Bank providing €100 million as part of a €1.3 billion package

The EBRD is taking part in a financial restructuring of the company that operates the Ferenc Liszt international airport in Budapest with the aim to attract greater international investment and improve the airport’s operational performance.

The EBRD will provide Budapest Airport Zrt. with a senior note of €100 million. This is part of an overall financing package worth up to €1.32 billion – split between a privately placed senior note facility of €525 million and a banking facility of €795 million – to amend and extend existing debt facilities maturing at the end of 2019 and 2020.

Budapest Airport is ultimately owned by the international investors’ group AviAlliance GmbH with 55.44 per cent (owned by PSP Investments); Malton Investments with 23.33 per cent (owned by GIC Infra Ltd); and CDPQ with 21.23 per cent.
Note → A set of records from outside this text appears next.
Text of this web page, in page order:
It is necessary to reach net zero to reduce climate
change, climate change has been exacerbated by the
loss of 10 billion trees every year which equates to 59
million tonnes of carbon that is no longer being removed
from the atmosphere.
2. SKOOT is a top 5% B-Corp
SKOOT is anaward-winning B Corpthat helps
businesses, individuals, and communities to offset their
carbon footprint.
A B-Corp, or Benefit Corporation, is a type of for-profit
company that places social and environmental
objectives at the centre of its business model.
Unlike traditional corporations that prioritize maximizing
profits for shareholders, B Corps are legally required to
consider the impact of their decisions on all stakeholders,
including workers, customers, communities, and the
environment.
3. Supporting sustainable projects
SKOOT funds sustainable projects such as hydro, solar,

The airport operator holds a 75-year concession to upgrade, operate and manage the Ferenc Liszt International Airport. In 2016 the airport registered almost 11.5 million passengers. Hungary’s efforts to boost the number of tourists visiting the country are expected to benefit the future utilisation of the airport.
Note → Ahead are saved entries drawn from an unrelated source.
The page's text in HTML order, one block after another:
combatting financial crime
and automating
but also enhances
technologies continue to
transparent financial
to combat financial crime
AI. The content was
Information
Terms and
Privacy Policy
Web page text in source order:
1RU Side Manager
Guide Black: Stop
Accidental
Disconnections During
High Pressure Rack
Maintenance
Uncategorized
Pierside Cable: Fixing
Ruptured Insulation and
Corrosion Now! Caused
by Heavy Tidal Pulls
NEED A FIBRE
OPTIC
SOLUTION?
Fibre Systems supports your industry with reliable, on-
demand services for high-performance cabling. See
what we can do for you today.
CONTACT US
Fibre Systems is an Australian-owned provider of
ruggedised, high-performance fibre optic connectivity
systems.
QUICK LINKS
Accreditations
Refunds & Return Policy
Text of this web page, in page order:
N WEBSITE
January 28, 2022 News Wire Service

Sue Barrett, EBRD Director, Transport, said: “We are very pleased to join this effort and support this flagship project for Hungary. The package will encourage the introduction of new capital market structures for mature infrastructure projects, develop secondary market transactions for public-private partnership projects attracting leading institutional investors and allow – last, but not least – customers of Budapest Airport to benefit from an improved operating performance.”
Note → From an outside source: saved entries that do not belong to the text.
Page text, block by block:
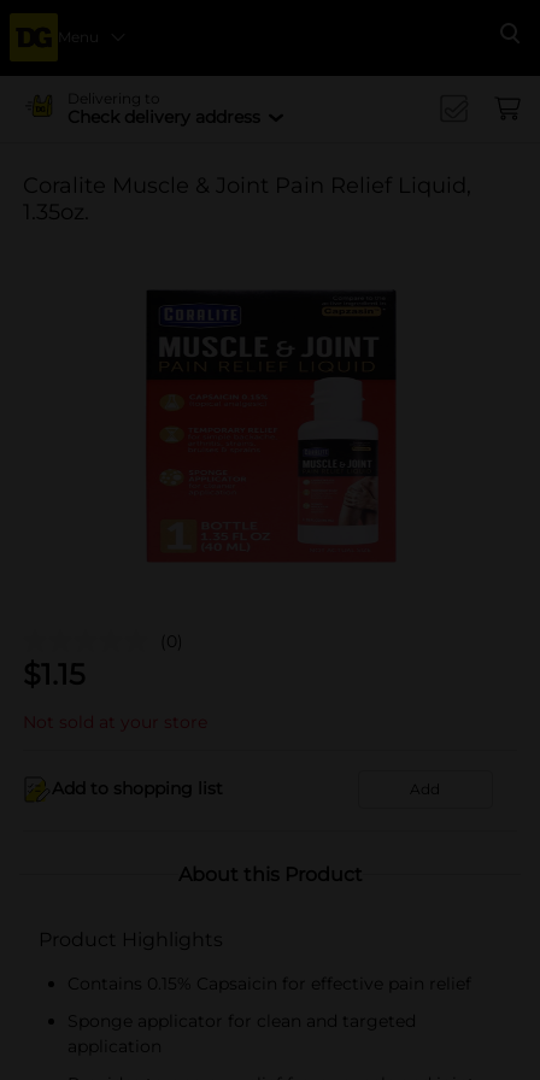
Menu
Delivering to
Check delivery address
Coralite Muscle & Joint Pain Relief Liquid,
1.35oz.
(0)
$1.15
Not sold at your store
Add to shopping list Add
About this Product
Product Highlights
Contains 0.15% Capsaicin for effective pain relief
Sponge applicator for clean and targeted
application

Since the beginning of its operations in Hungary, the EBRD has invested over €2.9 billion in some 175 projects in the country. Strengthening infrastructure development and local capital markets are among the Bank’s priorities in accordance with its concept of transition qualities, which says that successful and sustainable economies must be competitive, resilient, green, well-governed, integrated and inclusive.